→ **Task goal**:
Beginning at the first line of the material, output each line exactly until you reach and include the line containing "Whether earning $1,000". Leave every picture out.
Start of Block
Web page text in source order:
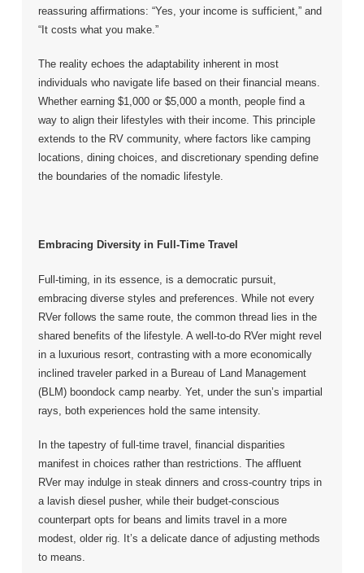
reassuring affirmations: “Yes, your income is sufficient,” and
“It costs what you make.”
The reality echoes the adaptability inherent in most
individuals who navigate life based on their financial means.
Whether earning $1,000 or $5,000 a month, people find a
way to align their lifestyles with their income. This principle
extends to the RV community, where factors like camping
locations, dining choices, and discretionary spending define
the boundaries of the nomadic lifestyle.
Embracing Diversity in Full-Time Travel
Full-timing, in its essence, is a democratic pursuit,
embracing diverse styles and preferences. While not every
RVer follows the same route, the common thread lies in the
shared benefits of the lifestyle. A well-to-do RVer might revel
in a luxurious resort, contrasting with a more economically
inclined traveler parked in a Bureau of Land Management
(BLM) boondock camp nearby. Yet, under the sun’s impartial
rays, both experiences hold the same intensity.
In the tapestry of full-time travel, financial disparities
manifest in choices rather than restrictions. The affluent
RVer may indulge in steak dinners and cross-country trips in
a lavish diesel pusher, while their budget-conscious
counterpart opts for beans and limits travel in a more
modest, older rig. It’s a delicate dance of adjusting methods
to means.
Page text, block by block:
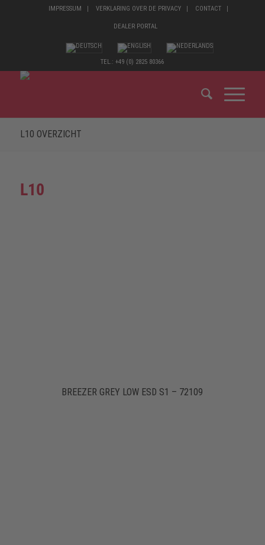
IMPRESSUM VERKLARING OVER DE PRIVACY CONTACT
DEALER PORTAL
TEL.: +49 (0) 2825 80366
L10 OVERZICHT
L10
BREEZER GREY LOW ESD S1 – 72109
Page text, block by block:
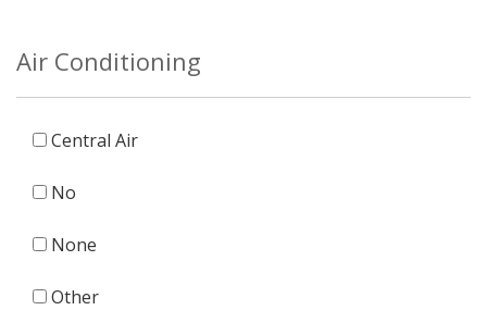
Air Conditioning
Central Air
No
None
Other
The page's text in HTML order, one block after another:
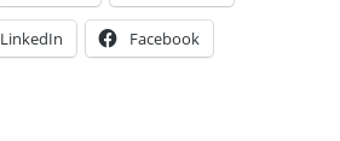
LinkedIn Facebook
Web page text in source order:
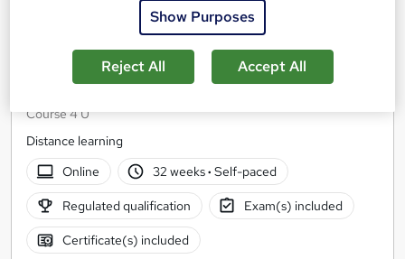
OTHM Level 7 Diploma in Immersive Software
Course 4 U
Distance learning
Online
32 weeks· Self-paced
Regulated qualification Exam(s) included
Certificate(s) included
Show Purposes
Reject All Accept All
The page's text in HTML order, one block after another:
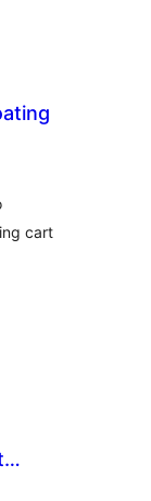
cart
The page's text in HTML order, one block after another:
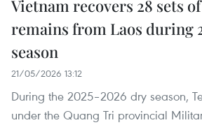
Vietnam recovers 28 sets
remains from Laos during
season
21/05/2026 13:12
During the 2025–2026 dry season,
under the Quang Tri provincial
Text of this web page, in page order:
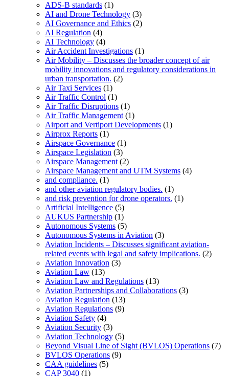
ADS-B standards (1)
AI and Drone Technology (3)
AI Governance and Ethics (2)
AI Regulation (4)
AI Technology (4)
Air Accident Investigations (1)
Air Mobility – Discusses the broader concept of air
mobility innovations and regulatory considerations in
urban transportation. (2)
Air Taxi Services (1)
Air Traffic Control (1)
Air Traffic Disruptions (1)
Air Traffic Management (1)
Airport and Vertiport Developments (1)
Airprox Reports (1)
Airspace Governance (1)
Airspace Legislation (3)
Airspace Management (2)
Airspace Management and UTM Systems (4)
and compliance. (1)
and other aviation regulatory bodies. (1)
and risk prevention for drone operators. (1)
Artificial Intelligence (5)
AUKUS Partnership (1)
Autonomous Systems (5)
Autonomous Systems in Aviation (3)
Aviation Incidents – Discusses significant aviation-
related events with legal and safety implications. (2)
Aviation Innovation (3)
Aviation Law (13)
Aviation Law and Regulations (13)
Aviation Partnerships and Collaborations (3)
Aviation Regulation (13)
Aviation Regulations (9)
Aviation Safety (4)
Aviation Security (3)
Aviation Technology (5)
Beyond Visual Line of Sight (BVLOS) Operations (7)
BVLOS Operations (9)
CAA guidelines (5)
CAP 3040 (1)
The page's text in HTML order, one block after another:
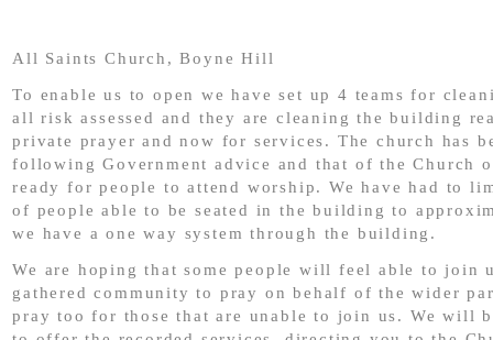
All Saints Church, Boyne Hill
To enable us to open we have set up 4 teams for
all risk assessed and they are cleaning the building
private prayer and now for services. The church has
following Government advice and that of the Church
ready for people to attend worship. We have had to
of people able to be seated in the building to
we have a one way system through the building.
We are hoping that some people will feel able to join
gathered community to pray on behalf of the wider
pray too for those that are unable to join us. We will
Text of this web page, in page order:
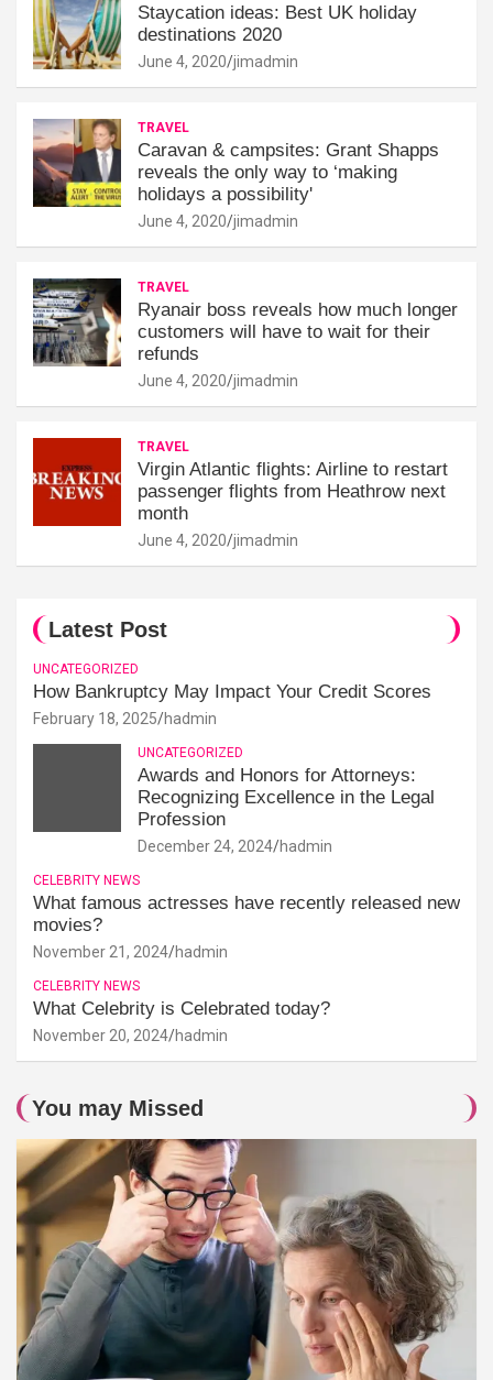
Staycation ideas: Best UK holiday
destinations 2020
June 4, 2020 jimadmin
TRAVEL
Caravan & campsites: Grant Shapps
reveals the only way to ‘making
holidays a possibility'
June 4, 2020 jimadmin
TRAVEL
Ryanair boss reveals how much longer
customers will have to wait for their
refunds
June 4, 2020 jimadmin
TRAVEL
Virgin Atlantic flights: Airline to restart
passenger flights from Heathrow next
month
June 4, 2020 jimadmin
Latest Post
UNCATEGORIZED
How Bankruptcy May Impact Your Credit Scores
February 18, 2025 hadmin
UNCATEGORIZED
Awards and Honors for Attorneys:
Recognizing Excellence in the Legal
Profession
December 24, 2024 hadmin
CELEBRITY NEWS
What famous actresses have recently released new
movies?
November 21, 2024 hadmin
CELEBRITY NEWS
What Celebrity is Celebrated today?
November 20, 2024 hadmin
You may Missed
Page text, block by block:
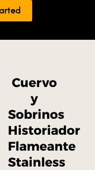
Cuervo
y
Sobrinos
Historiador
Flameante
Stainless
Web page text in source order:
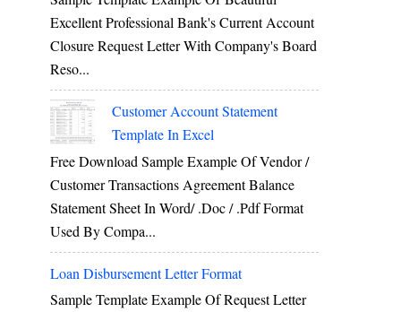
Excellent Professional Bank's Current Account
Closure Request Letter With Company's Board
Reso...
Customer Account Statement
Template In Excel
Free Download Sample Example Of Vendor /
Customer Transactions Agreement Balance
Statement Sheet In Word/ .doc / .pdf Format
Used By Compa...
Loan Disbursement Letter Format
Sample Template Example Of Request Letter
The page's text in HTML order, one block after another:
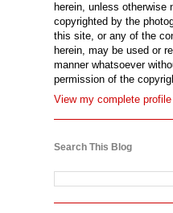
herein, unless otherwise
copyrighted by the
this site, or any of the
herein, may be used or
manner whatsoever
permission of the
View my complete profile
Search This Blog
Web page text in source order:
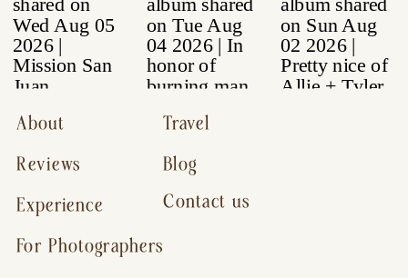
Contact us
Reviews
For Photographers
Experience
About
Blog
Travel
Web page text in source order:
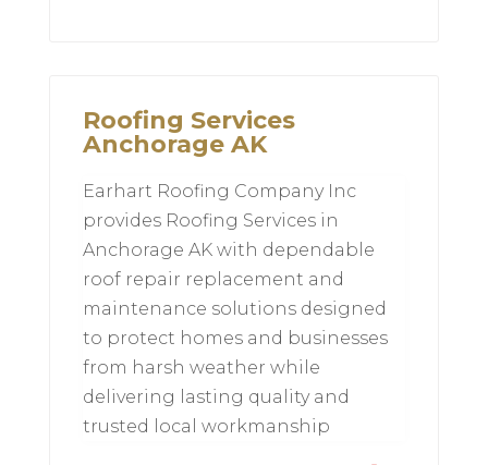
Roofing Services
Anchorage AK
Earhart Roofing Company Inc
provides Roofing Services in
Anchorage AK with dependable
roof repair replacement and
maintenance solutions designed
to protect homes and businesses
from harsh weather while
delivering lasting quality and
trusted local workmanship
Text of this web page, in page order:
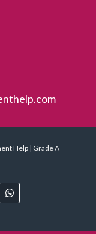
Help | Grade A
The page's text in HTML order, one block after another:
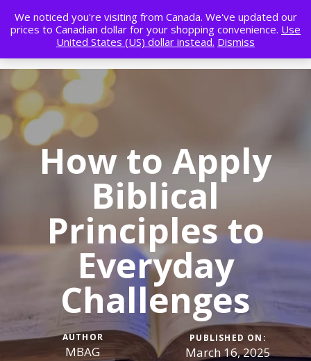
How to Apply
Biblical
Principles to
Everyday
Challenges
AUTHOR
MBAG
PUBLISHED ON:
March 16, 2025
We noticed you're visiting from Canada. We've updated our
prices to Canadian dollar for your shopping convenience. Use
United States (US) dollar instead. Dismiss
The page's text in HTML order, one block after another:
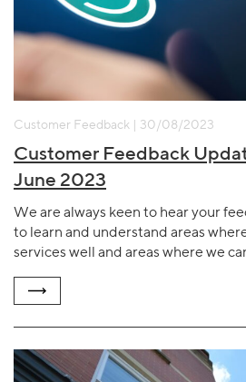
Customer Feedback | 30/08/2023
Customer Feedback
June 2023
We are always keen to hear your
to learn and understand areas
services well and areas where we
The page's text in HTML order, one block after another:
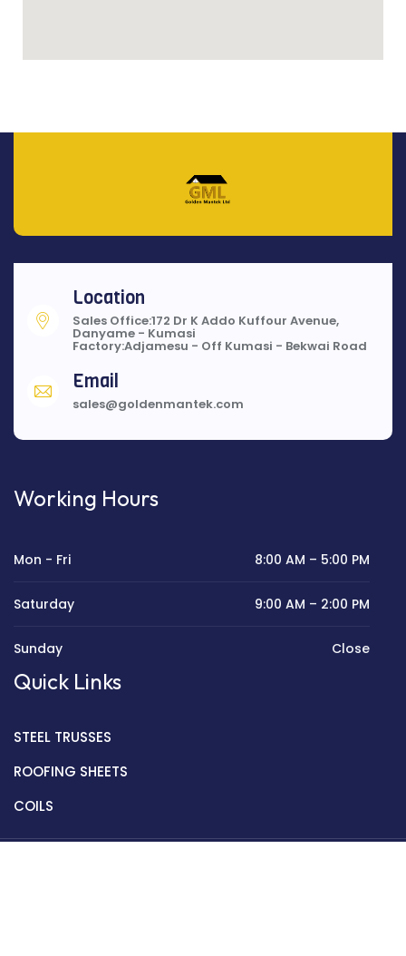
Location
Sales Office:172 Dr K Addo Kuffour Avenue,
Danyame - Kumasi
Factory:Adjamesu - Off Kumasi - Bekwai Road
Email
sales@goldenmantek.com
Working Hours
Mon - Fri 8:00 AM – 5:00 PM
Saturday 9:00 AM – 2:00 PM
Sunday Close
Quick Links
STEEL TRUSSES
ROOFING SHEETS
COILS
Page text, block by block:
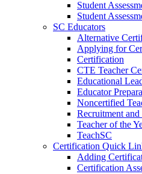
Student
Student
SC Educators
Alternative
Applying for
Certification
CTE Teacher
Educational
Educator
Noncertified
Recruitment
Teacher of the
TeachSC
Certification Quick
Adding
Certification
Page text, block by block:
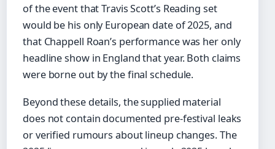
of the event that Travis Scott’s Reading set
would be his only European date of 2025, and
that Chappell Roan’s performance was her only
headline show in England that year. Both claims
were borne out by the final schedule.
Beyond these details, the supplied material
does not contain documented pre-festival leaks
or verified rumours about lineup changes. The
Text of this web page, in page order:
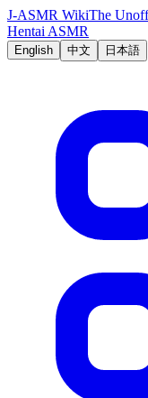
J-ASMR WikiThe
Hentai ASMR
English 中文 日本語
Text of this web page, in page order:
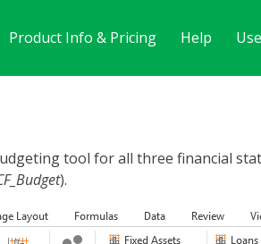
Product Info & Pricing Help
tool for all three financial
).
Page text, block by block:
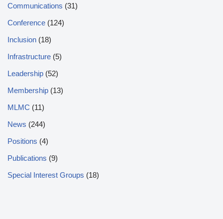
Communications (31)
Conference (124)
Inclusion (18)
Infrastructure (5)
Leadership (52)
Membership (13)
MLMC (11)
News (244)
Positions (4)
Publications (9)
Special Interest Groups (18)
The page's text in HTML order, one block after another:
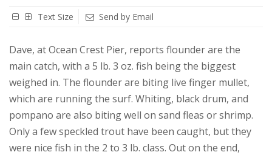
Text Size Send by Email
Dave, at Ocean Crest Pier, reports flounder are the
main catch, with a 5 lb. 3 oz. fish being the biggest
weighed in. The flounder are biting live finger mullet,
which are running the surf. Whiting, black drum, and
pompano are also biting well on sand fleas or shrimp.
Only a few speckled trout have been caught, but they
were nice fish in the 2 to 3 lb. class. Out on the end,
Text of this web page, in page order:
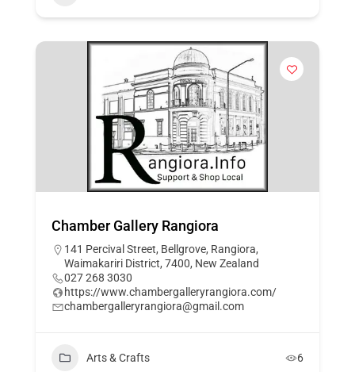
Chamber Gallery Rangiora
141 Percival Street, Bellgrove, Rangiora,
Waimakariri District, 7400, New Zealand
027 268 3030
https://www.chambergalleryrangiora.com/
chambergalleryrangiora@gmail.com
Arts & Crafts 6
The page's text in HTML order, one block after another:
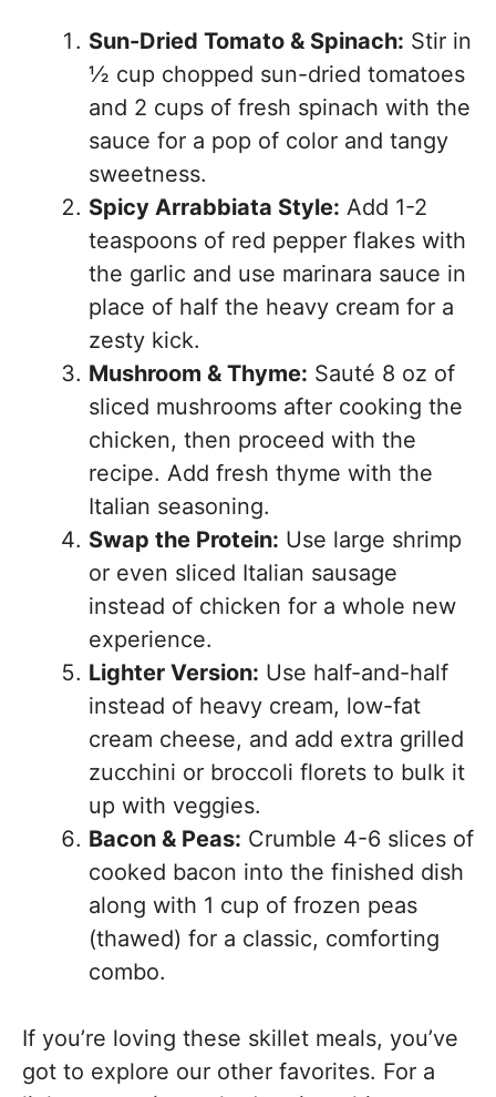
Sun-Dried Tomato & Spinach: Stir in
½ cup chopped sun-dried tomatoes
and 2 cups of fresh spinach with the
sauce for a pop of color and tangy
sweetness.
Spicy Arrabbiata Style: Add 1-2
teaspoons of red pepper flakes with
the garlic and use marinara sauce in
place of half the heavy cream for a
zesty kick.
Mushroom & Thyme: Sauté 8 oz of
sliced mushrooms after cooking the
chicken, then proceed with the
recipe. Add fresh thyme with the
Italian seasoning.
Swap the Protein: Use large shrimp
or even sliced Italian sausage
instead of chicken for a whole new
experience.
Lighter Version: Use half-and-half
instead of heavy cream, low-fat
cream cheese, and add extra grilled
zucchini or broccoli florets to bulk it
up with veggies.
Bacon & Peas: Crumble 4-6 slices of
cooked bacon into the finished dish
along with 1 cup of frozen peas
(thawed) for a classic, comforting
combo.
If you’re loving these skillet meals, you’ve
got to explore our other favorites. For a
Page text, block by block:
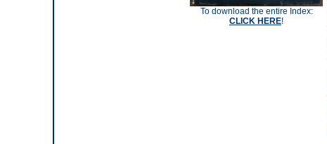
To download the entire Index:
CLICK HERE!
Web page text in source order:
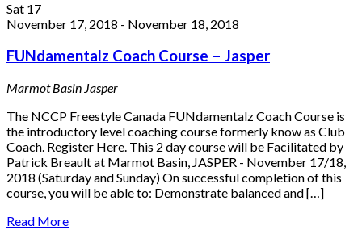
Sat 17
November 17, 2018 - November 18, 2018
FUNdamentalz Coach Course – Jasper
Marmot Basin Jasper
​The NCCP Freestyle Canada FUNdamentalz Coach Course ​is ​
the ​introductory ​level ​coaching ​course formerly know as Club
Coach. Register Here. This 2 day course will be Facilitated by
Patrick Breault at Marmot Basin, JASPER - November 17/18,
2018 (Saturday and Sunday) On successful completion of this
course, you will be able to: Demonstrate balanced and […]
Read More
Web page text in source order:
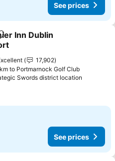
See prices
to favorites
Inn Dublin
17,902
to Portmarnock Golf Club
Swords district location
See prices
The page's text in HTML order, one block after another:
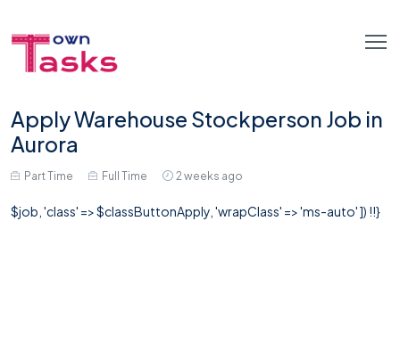
Apply Warehouse Stockperson Job in
Aurora
Part Time Full Time 2 weeks ago
$job, 'class' => $classButtonApply, 'wrapClass' => 'ms-auto' ]) !!}
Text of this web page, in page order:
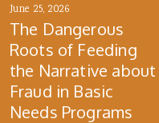
June 25, 2026
The Dangerous
Roots of Feeding
the Narrative about
Fraud in Basic
Needs Programs
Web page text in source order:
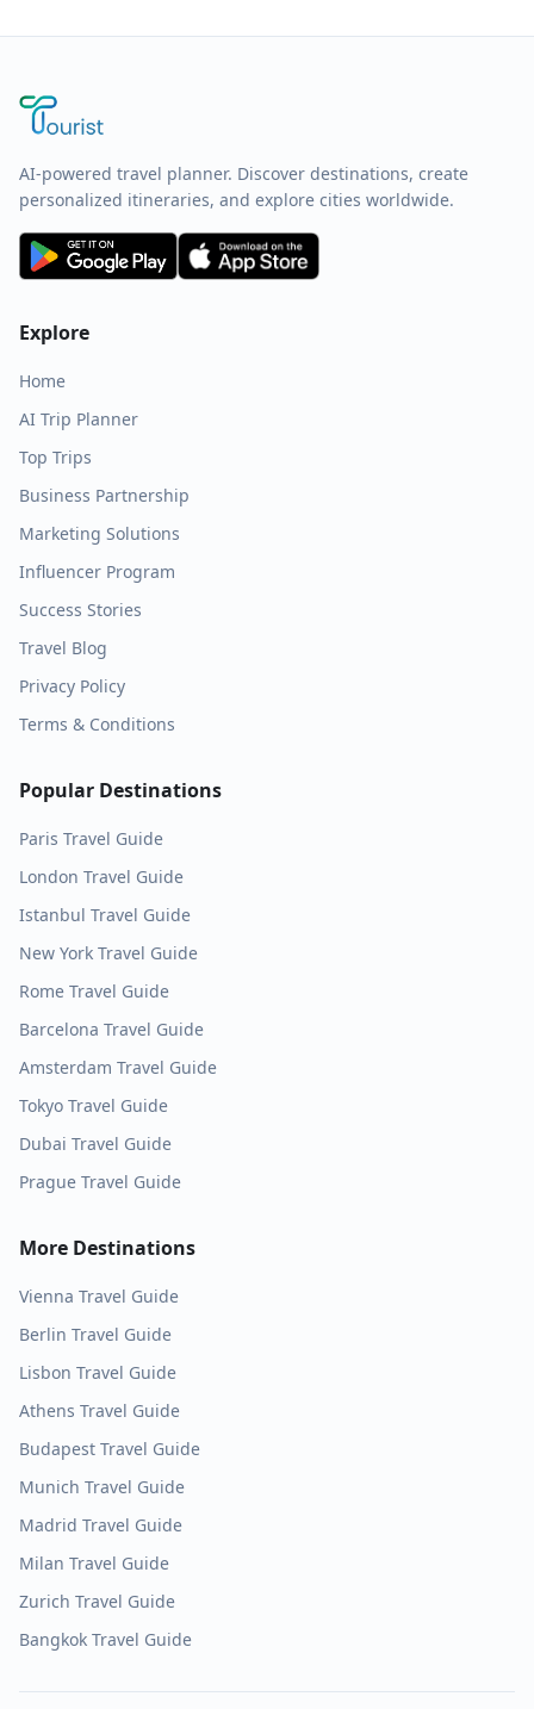
AI-powered travel planner. Discover destinations, create
personalized itineraries, and explore cities worldwide.
Explore
Home
AI Trip Planner
Top Trips
Business Partnership
Marketing Solutions
Influencer Program
Success Stories
Travel Blog
Privacy Policy
Terms & Conditions
Popular Destinations
Paris Travel Guide
London Travel Guide
Istanbul Travel Guide
New York Travel Guide
Rome Travel Guide
Barcelona Travel Guide
Amsterdam Travel Guide
Tokyo Travel Guide
Dubai Travel Guide
Prague Travel Guide
More Destinations
Vienna Travel Guide
Berlin Travel Guide
Lisbon Travel Guide
Athens Travel Guide
Budapest Travel Guide
Munich Travel Guide
Madrid Travel Guide
Milan Travel Guide
Zurich Travel Guide
Bangkok Travel Guide
End of Block
→ **Written response**:
Web page text in source order:
reassuring affirmations: “Yes, your income is sufficient,” and
“It costs what you make.”
The reality echoes the adaptability inherent in most
individuals who navigate life based on their financial means.
Whether earning $1,000 or $5,000 a month, people find a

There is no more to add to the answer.